After Guilderland made it 20-0, Albany fumbled the ensuing kick-off. The Dutchmen recovered at the Albany 32-yard line, but could not score.
Smith just missed hitting Nick Ranalli with a pass in the end zone on first down, and then the Dutch lost yards on the next two plays and had to punt.
"Ranalli’s got like 4.4 [second] speed," Smith said. "I threw a pretty good ball. I wanted to show that we have a passing game, and that I am a double threat."
Guilderland also got an interception from Jesse Lutz in the fourth quarter. Parker Wolfe recovered a fumble in the second quarter after Paul Malamood knocked the ball out of an Albany runners hands.
"The four fumble recoveries were huge," Penna said. "It’s great to get turnovers. We had them go against us a lot of times. I’m proud of how we came up with those opportunities."
Smith finished the game with 118 yards rushing and no yards passing. Booker rushed for 66 yards for the Dutchmen.
"A lot of potential"
"I was really pleased overall," Penna said after the game. "We were physical for most of the game and we knocked heads for four quarters. Albany has a lot of speed and at times they got big plays.
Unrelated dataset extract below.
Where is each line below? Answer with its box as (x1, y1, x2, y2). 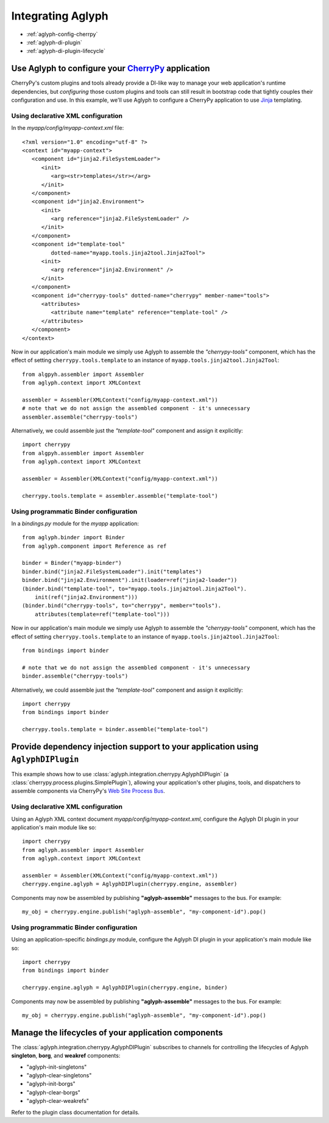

"We showed our youth tonight," Penna added. "We didn’t adjust to different formations and we shot ourselves in the foot. We executed somewhat on offense and showed that we had big-play kids. But to be where we want to be, which is a championship contender, we really need to clean up our mistakes."
The Dutchmen did a good job of limiting Albanys offense.
"They run the option and they have quick backs," Penna said. "We had to make sure we had quick pursuit and to break down when we were tackling. Overall, we did well. I was surprised we shut them out. If you were to say we would win by 20, I’d say we would win 40-20.
"Jesse made a big interception and almost had another one," Penna added. "Pete Stanish had another big game and Joe Cardillo at end was strong."
Penna is now looking for consistency for four quarters. He is confident it will come.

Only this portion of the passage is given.